2. Fonctionnement normal : Éviter strictement les surcharges et les erreurs de fonctionnement.

La surcharge est la principale cause de défaillance des machines de fabrication de briques d'argile. De nombreuses usines privilégient la productivité à tout prix et alimentent continuellement la machine avec une quantité excessive d'argile, ce qui entraîne une surcharge prolongée du système d'extrusion, du réducteur et du moteur. Ceci provoque non seulement une surchauffe du moteur et un vieillissement accéléré des bobines internes, mais aussi une augmentation de la pression dans le système hydraulique, pouvant engendrer des fuites d'huile et des déformations des composants. Les opérateurs doivent impérativement respecter la capacité d'alimentation nominale de l'équipement, interdire toute surcharge prolongée et interrompre immédiatement l'alimentation en cas de bruit anormal, de vibration ou de fluctuation de pression. De plus, il convient d'éviter les démarrages à froid fréquents et les arrêts brusques ; il est recommandé de préchauffer la machine pendant 3 à 5 minutes à faible charge avant le lancement de la production afin de garantir le bon fonctionnement de toutes les pièces mobiles.

3. Nettoyage après le quart de travail et lubrification de base

Les matériaux argileux contiennent des sédiments fins et de l'humidité qui, après séchage à l'air, durcissent et adhèrent aux surfaces des machines. Faute d'un nettoyage régulier, les résidus d'argile accumulés obstruent les jeux de fonctionnement, augmentent le frottement des pièces mobiles et peuvent même provoquer une corrosion localisée. Après chaque poste, les opérateurs doivent nettoyer soigneusement l'arbre de mélange, la vis d'extrusion, la cavité du moule et le mécanisme de coupe afin d'éliminer toute trace d'argile. Parallèlement, il convient d'effectuer la lubrification quotidienne : remplir les roulements, les engrenages de la chaîne et les pièces rotatives avec de la graisse standard au lithium et vérifier le niveau d'huile du réducteur pour garantir une lubrification optimale. Une lubrification appropriée permet de réduire les pertes par frottement des métaux de plus de 60 % et de retarder efficacement le vieillissement des composants.
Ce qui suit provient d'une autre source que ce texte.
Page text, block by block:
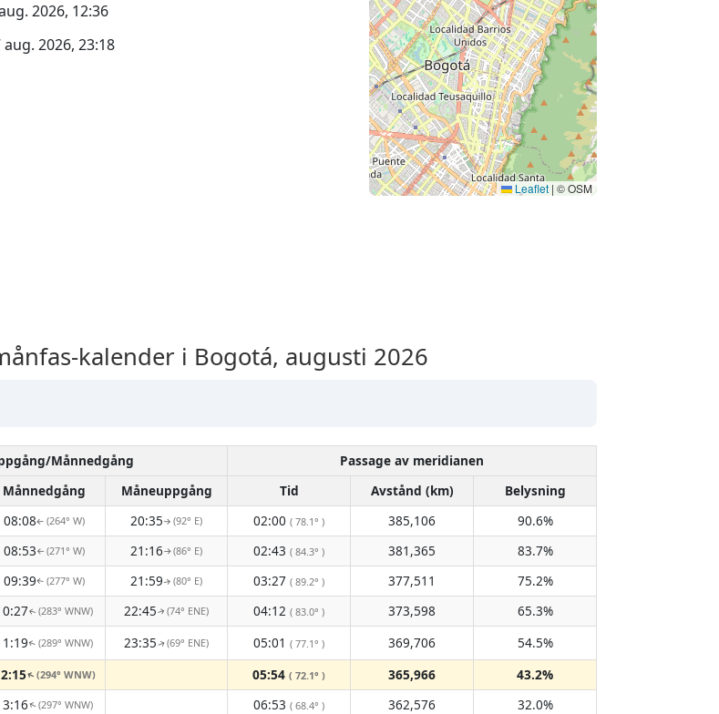
2026, 12:36
aug. 2026, 23:18
Leaflet | © OSM
kalender i Bogotá, augusti 2026
Månnedgång
Passage av meridianen
Månnedgång Måneuppgång Tid Avstånd (km)
Belysning
08:08↑(264° W) 20:35↑(92° E) 02:00 ( 78.1° ) 385,106
90.6%
08:53↑(271° W) 21:16↑(86° E) 02:43 ( 84.3° ) 381,365
83.7%
09:39↑(277° W) 21:59↑(80° E) 03:27 ( 89.2° ) 377,511
75.2%
↑(283° WNW) 22:45↑(74° ENE) 04:12 ( 83.0° ) 373,598
65.3%
↑(289° WNW) 23:35↑(69° ENE) 05:01 ( 77.1° ) 369,706
54.5%
↑(294° WNW) 05:54 ( 72.1° ) 365,966
43.2%
↑(297° WNW) 06:53 ( 68.4° ) 362,576
32.0%
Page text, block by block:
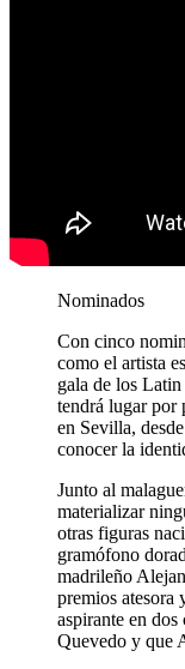
Nominados
Con cinco
como el artista
gala de los
tendrá lugar por
en Sevilla,
conocer la
Junto al
materializar
otras figuras
gramófono
madrileño
premios atesora
aspirante en
Quevedo y que
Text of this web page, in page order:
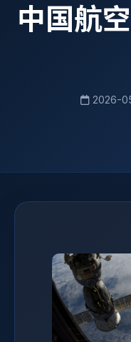
中国航
2026-
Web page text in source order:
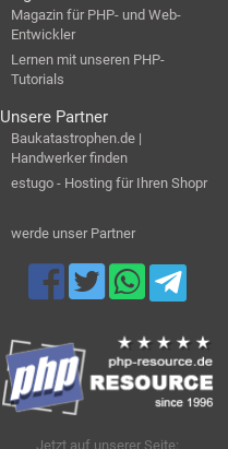
Magazin für PHP- und Web-
Entwickler
Lernen mit unseren PHP-
Tutorials
Unsere Partner
Baukatastrophen.de |
Handwerker finden
estugo - Hosting für Ihren Shopr
werde unser Partner
Jetzt auf unserer Seite:
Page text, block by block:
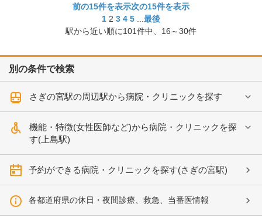
前の15件を表示次の15件を表示
1 2 3 4 5
最後
駅から近い順に101件中、 16～30件
別の条件で検索
さぎの宮駅の周辺駅から病院・クリニックを探す
機能・特徴(女性医師など)から病院・クリニックを探
す(上島駅)
予約ができる病院・クリニックを探す(さぎの宮駅)
各都道府県の休日・夜間診療、救急、当番医情報
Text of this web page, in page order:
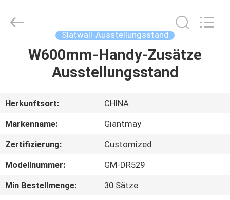
HAUS
ÜBER
UNS
FABRIK-
AUSFLUG
2020
ECER
Slatwall-Ausstellungsstand
W600mm-Handy-Zusätze
Ausstellungsstand
Herkunftsort:
CHINA
Markenname:
Giantmay
Zertifizierung:
Customized
Modellnummer:
GM-DR529
Min Bestellmenge:
30 Sätze

4. Inspection quotidienne régulière du système électrique et hydraulique

Le système de commande électrique et le système hydraulique constituent les éléments de contrôle essentiels de la machine à briques. L'inspection quotidienne doit porter sur la vérification de la tension et de l'humidité du câblage, du bon fonctionnement du panneau de commande et de l'efficacité du ventilateur de dissipation thermique afin d'éviter toute surchauffe et donc tout court-circuit. Concernant le système hydraulique, il convient de contrôler quotidiennement l'absence de fuites d'huile au niveau des raccords de tuyauterie et des tiges de vérin, et de s'assurer de la propreté de l'huile hydraulique. La présence d'impuretés, même infimes, dans l'huile hydraulique peut entraîner l'usure du noyau du distributeur et une diminution de la stabilité du système, provoquant ainsi une baisse progressive des performances de la machine.
Conclusion : Un fonctionnement quotidien standardisé et un entretien régulier et méticuleux constituent la garantie essentielle du bon fonctionnement à long terme des machines de fabrication de briques d’argile. Le respect des procédures d’inspection quotidienne, des normes d’utilisation, d’un nettoyage approfondi et d’une lubrification régulière permet d’éviter la plupart des pannes mineures, de réduire considérablement l’usure du matériel et d’assurer une durée de vie optimale à la machine.